The hysteresis of PAM is rate-dependent, whereas the classical PI model is static. In order to account for the rate dependence, the weights of backlash operators can be linearly adjusted according to the input rate, which can be described as follows:

$${\omega }_i=k_i\dot{u}(t)+d_i$$

(4)

where k_i is the slope and d_i is the intercept.

From Figure 1c, it can be observed that the hysteresis loop of the PAM is asymmetric. However, the classical PI model is a symmetric model, making it difficult to describe the asymmetry of the PAM’s hysteresis well. Based on our previous work, a polynomial operator can capture well the asymmetry and improve the modeling accuracy [13]. Therefore, the following polynomial operator is integrated to form the MPI model:

$$f(t)=a_{1}b(t)+a_2{b}^2(t)+\dots +a_{\mathrm{i}}{b}^i(t)$$

(5)

where f(t) represents the polynomial output, a_i represents the polynomial coefficient, and bⁱ(t) represents the ith power of the output of the classical PI model in (3).

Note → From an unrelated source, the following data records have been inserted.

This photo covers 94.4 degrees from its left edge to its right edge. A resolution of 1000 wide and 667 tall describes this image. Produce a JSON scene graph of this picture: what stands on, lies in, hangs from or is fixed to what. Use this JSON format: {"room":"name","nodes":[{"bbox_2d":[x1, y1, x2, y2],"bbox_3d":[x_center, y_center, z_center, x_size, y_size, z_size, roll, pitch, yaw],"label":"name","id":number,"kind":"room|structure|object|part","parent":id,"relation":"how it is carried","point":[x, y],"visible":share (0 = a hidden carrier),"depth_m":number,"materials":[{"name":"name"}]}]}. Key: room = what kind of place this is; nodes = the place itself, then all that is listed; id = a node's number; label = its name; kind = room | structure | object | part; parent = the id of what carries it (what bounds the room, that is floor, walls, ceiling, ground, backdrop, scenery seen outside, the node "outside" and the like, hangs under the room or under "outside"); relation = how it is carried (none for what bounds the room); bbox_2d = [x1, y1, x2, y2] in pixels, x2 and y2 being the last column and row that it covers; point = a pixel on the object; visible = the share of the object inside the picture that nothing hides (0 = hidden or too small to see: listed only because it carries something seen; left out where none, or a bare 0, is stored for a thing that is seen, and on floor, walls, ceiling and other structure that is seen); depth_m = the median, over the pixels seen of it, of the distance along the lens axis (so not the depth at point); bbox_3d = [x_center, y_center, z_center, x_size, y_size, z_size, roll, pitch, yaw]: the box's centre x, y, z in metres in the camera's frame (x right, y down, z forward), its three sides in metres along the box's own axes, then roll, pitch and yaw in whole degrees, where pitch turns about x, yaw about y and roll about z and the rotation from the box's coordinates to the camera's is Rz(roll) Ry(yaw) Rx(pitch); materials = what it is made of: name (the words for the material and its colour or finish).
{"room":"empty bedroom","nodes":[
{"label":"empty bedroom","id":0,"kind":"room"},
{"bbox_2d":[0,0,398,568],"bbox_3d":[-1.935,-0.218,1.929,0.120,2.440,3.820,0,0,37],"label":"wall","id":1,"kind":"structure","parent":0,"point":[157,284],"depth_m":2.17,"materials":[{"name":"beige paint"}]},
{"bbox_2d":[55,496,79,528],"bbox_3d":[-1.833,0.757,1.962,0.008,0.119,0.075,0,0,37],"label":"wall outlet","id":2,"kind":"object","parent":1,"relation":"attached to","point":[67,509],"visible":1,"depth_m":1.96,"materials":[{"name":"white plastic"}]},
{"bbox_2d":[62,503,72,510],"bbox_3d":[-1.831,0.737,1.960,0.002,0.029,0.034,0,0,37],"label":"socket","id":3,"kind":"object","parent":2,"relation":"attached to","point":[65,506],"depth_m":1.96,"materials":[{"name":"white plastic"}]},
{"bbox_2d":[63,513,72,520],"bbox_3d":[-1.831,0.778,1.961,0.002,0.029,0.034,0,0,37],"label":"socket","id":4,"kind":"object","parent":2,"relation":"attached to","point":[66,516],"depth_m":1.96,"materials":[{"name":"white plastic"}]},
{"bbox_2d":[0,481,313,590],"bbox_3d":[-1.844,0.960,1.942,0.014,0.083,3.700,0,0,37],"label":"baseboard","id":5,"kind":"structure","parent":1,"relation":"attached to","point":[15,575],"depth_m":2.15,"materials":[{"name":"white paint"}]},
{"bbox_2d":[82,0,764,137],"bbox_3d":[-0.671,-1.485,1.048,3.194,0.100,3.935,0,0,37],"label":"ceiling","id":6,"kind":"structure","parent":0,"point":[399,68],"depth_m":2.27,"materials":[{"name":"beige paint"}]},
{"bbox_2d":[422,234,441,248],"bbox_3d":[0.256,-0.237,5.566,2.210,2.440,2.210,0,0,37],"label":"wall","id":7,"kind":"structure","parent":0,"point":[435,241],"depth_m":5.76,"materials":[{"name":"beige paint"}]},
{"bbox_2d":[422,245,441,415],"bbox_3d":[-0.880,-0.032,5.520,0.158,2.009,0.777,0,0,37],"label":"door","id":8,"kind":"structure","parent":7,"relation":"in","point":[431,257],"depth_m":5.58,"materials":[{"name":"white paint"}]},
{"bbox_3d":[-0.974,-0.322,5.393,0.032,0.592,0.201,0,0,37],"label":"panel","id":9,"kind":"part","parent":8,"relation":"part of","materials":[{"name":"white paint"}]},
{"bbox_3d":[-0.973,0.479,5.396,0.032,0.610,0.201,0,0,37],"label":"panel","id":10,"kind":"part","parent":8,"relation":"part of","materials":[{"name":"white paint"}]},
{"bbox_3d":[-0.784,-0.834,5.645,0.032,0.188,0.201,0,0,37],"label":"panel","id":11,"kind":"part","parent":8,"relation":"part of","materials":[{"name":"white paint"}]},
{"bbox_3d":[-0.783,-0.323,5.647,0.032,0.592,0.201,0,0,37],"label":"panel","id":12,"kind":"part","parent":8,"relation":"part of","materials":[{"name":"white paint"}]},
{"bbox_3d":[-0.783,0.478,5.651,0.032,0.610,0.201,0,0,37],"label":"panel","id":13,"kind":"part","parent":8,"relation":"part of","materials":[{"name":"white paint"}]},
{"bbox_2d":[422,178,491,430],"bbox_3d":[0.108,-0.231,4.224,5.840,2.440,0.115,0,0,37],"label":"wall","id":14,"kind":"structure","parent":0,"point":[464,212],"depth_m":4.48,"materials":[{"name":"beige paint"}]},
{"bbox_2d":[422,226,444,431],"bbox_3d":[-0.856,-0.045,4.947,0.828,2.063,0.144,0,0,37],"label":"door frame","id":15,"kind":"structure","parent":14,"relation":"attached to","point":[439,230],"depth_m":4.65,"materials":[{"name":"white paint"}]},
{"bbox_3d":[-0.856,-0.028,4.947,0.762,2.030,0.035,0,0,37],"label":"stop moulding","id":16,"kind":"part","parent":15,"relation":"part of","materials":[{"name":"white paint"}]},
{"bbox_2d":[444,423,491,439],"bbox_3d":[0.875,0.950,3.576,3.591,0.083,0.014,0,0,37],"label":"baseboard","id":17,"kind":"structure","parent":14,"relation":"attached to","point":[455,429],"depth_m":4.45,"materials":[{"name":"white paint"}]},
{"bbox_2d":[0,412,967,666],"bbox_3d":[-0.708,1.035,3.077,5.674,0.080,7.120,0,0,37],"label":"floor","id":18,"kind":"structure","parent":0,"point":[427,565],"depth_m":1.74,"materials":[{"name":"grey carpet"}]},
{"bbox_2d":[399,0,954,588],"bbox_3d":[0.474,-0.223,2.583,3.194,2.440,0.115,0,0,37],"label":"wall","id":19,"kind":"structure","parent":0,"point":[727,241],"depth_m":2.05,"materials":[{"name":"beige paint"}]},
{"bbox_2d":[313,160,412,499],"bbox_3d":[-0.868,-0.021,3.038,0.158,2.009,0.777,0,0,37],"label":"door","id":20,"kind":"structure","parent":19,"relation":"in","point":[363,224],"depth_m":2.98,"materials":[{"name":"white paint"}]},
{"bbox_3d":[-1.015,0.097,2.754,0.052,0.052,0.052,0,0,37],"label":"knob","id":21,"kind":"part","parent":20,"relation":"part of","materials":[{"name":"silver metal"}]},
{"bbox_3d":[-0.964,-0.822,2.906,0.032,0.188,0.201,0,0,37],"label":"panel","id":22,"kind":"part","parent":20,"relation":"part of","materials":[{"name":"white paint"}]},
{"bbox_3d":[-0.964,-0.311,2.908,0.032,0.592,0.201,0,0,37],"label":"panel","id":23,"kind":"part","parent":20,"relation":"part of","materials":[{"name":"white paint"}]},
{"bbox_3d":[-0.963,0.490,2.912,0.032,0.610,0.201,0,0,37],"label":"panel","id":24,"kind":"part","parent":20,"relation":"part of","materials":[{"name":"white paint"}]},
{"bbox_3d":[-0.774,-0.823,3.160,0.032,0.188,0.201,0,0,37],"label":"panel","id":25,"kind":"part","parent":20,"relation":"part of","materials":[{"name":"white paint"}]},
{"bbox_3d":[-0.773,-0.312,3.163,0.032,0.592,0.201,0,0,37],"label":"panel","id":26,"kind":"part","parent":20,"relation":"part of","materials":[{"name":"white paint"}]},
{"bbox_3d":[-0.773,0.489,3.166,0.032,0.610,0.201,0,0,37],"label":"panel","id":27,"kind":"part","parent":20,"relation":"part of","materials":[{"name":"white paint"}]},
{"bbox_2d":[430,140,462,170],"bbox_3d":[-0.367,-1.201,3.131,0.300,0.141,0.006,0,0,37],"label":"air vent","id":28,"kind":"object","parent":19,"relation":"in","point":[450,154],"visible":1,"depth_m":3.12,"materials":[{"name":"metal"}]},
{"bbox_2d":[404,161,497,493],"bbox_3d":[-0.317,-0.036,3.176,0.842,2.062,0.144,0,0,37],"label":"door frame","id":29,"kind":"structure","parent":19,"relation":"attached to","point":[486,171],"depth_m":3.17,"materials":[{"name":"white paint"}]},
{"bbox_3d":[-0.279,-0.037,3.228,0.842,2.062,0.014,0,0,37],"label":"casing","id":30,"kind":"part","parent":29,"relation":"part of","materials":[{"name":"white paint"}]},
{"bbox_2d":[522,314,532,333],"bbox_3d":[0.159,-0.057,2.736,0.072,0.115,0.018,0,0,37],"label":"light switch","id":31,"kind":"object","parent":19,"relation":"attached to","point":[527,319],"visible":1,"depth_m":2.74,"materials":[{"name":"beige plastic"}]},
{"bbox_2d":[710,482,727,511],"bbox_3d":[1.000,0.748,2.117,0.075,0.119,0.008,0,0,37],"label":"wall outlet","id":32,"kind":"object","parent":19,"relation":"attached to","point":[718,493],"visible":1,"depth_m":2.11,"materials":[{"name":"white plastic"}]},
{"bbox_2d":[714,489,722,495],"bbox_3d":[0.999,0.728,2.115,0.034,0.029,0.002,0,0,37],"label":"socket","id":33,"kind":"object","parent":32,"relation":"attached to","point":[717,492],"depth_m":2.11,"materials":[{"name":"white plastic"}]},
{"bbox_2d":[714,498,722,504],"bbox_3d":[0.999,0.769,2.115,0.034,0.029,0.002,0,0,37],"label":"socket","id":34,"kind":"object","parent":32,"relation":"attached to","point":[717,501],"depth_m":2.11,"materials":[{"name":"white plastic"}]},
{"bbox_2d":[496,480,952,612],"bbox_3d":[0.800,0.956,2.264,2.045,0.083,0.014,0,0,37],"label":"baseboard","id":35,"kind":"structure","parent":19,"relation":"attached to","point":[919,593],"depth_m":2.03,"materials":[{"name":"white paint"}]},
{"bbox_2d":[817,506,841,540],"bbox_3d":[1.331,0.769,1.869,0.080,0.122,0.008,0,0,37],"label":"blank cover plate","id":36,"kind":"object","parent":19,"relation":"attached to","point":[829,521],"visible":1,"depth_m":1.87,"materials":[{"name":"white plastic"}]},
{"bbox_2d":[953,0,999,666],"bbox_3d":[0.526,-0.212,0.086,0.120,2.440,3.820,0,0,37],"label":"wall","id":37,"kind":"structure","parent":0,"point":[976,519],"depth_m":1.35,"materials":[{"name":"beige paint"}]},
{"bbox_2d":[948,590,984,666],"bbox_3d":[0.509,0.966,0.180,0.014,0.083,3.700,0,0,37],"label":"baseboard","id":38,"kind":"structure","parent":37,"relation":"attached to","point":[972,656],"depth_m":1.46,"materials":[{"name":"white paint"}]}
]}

3.2. NARMAX Model Based on RFNN

The NARMAX model can be used to deal with the identification problem of nonlinear systems [19]. A nonlinear system can be described as:

$$y(t)=g\left[y(t-T),\dots ,y(t-n_{y}T),x(t-T),\dots ,y(t-n_{x}T)\right]$$

(6)

where y(t) and x(t) represent the output and input of the NARMAX model, respectively, n_y and n_x represent maximum time lags associated with y(t) and x(t), respectively, and g(•) represents the nonlinear relationship between the outputs and inputs.

For the hysteretic system in this paper, the NARMAX model can be described as:

$$\widehat{y}(t)=g\left[\widehat{y}(t-T),\dots ,\widehat{y}(t-n_{a}T),f(t),\dots ,f(t-n_{b}T),\right.\left.F(t),\dots ,F(t-n_{c}T)\right]$$

(7)

where ŷ(t) represents the predictive output of the system, f(t) represents the output of the MPI model, F(t) is the output force of the PAM, and n_a, n_b, and n_c represent the maximum orders in ŷ(t), f(t), and F(t), respectively.

Based on previous research [20,21], g(•), the nonlinear mapping relationship between ŷ(t), f(t), and F(t), can be identified by neural networks. Therefore, the recurrent fuzzy neural network (RFNN) is selected in this paper to identify the NARMAX model. Generalized from the fuzzy neural network (FNN), the RFNN was shown to possess the same advantages over recurrent neural networks and extend the application domain of the FNN to temporal problems [22]. In this paper, the structure of the RFNN is shown in Figure 5. For the convenience of subsequent expression, N is defined as:

$$N=n_a+n_b+n_c$$

(8)

There are 5 layers in the RFNN. The first layer includes 3N neurons, i.e., 3 fuzzy operators for each input. It realizes time recursion and the fuzzification process. The output of each node can be described as:

$$O_{ij}^1(t)=\exp \left(-\frac{{\left(x_i(t)-m_{ij}-{\theta }_{ij}·O_{ij}^1(t-T)\right)}^2}{2{\sigma }_{ij}^2}\right),i=1,2,\dots ,N ;j=1,2,3$$

(9)

where x_i represents the ith input element, j represents the ordinal number of the fuzzy operator, m_ij and σ_ij are parameters of the Gaussian membership function, and θ_ij is the parameter of time recursion.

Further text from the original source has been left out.